Table 2.
Effects of insulin and elevated D-glucose on L-arginine transport, membrane potential and intracellular Ca2+ in human umbilical vein endothelial cells isolated from gestational diabetic pregnancies
| Condition | L-Arginine transport (pmol (μg protein)−1 min−1) | TPP+ influx (pmol (106 cells)−1 min−1) | Membrane potential (mV) | [Ca2+]i (nM) |
|---|---|---|---|---|
| Non-diabetic cells | ||||
| 5 mm D-glucose † | 3·3 ± 0·5 * | 0·49 ± 0·07 * | -67·2 ± 0·4 * | 46 ± 12 * |
| Diabetic cells | ||||
| 5 mm D-glucose | 5·1 ± 0·2 | 0·80 ± 0·1 | -79·4 ± 0·9 | 165 ± 25 |
| 5 mm D-glucose + insulin | 3·7 ± 0·4 * | 0·42 ± 0·04 * | n.d. | n.d. |
| 25 mm D-glucose | 6·9 ± 0·6 | 0·78 ± 0·07 | -78·5 ± 0·5 | 146 ± 22 |
| 25 mm D-glucose + insulin | 5·9 ± 0·3 | 0·69 ± 0·02 | n.d. | n.d. |
Human umbilical vein endothelial cells isolated from gestational diabetic pregnancies were cultured initially in M199 containing 20 % serum and either 5 or 25 mm D-glucose in the absence or presence of 1 nM human insulin (added during the last 8 h of a 24 h incubation period). Pretreated confluent third passage endothelial cell monolayers were then washed and incubated in Krebs solution, and contents of protein and DNA, cell number and cell volume measured. Incorporation of L-[3H]leucine and [3H]thymidine was measured over 24 h in actively replicating cells. Values denote the means ± s.e.m. of 3-4 different cell cultures.
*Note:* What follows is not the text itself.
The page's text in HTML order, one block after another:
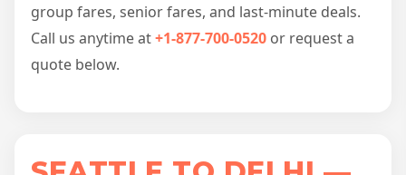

P < 0·05 relative to values in diabetic endothelial cells in 5 or 25 mm D-glucose or 25 mm D-glucose + insulin. Values for [3H]thymidine incorporation in diabetic cells are all significantly (P < 0·02) lower than non-diabetic cells cultured in 5 mm D-glucose.
Paired data in endothelial cells obtained from non-diabetic pregnancies and cultured in 5 mm D-glucose. n.d., not determined.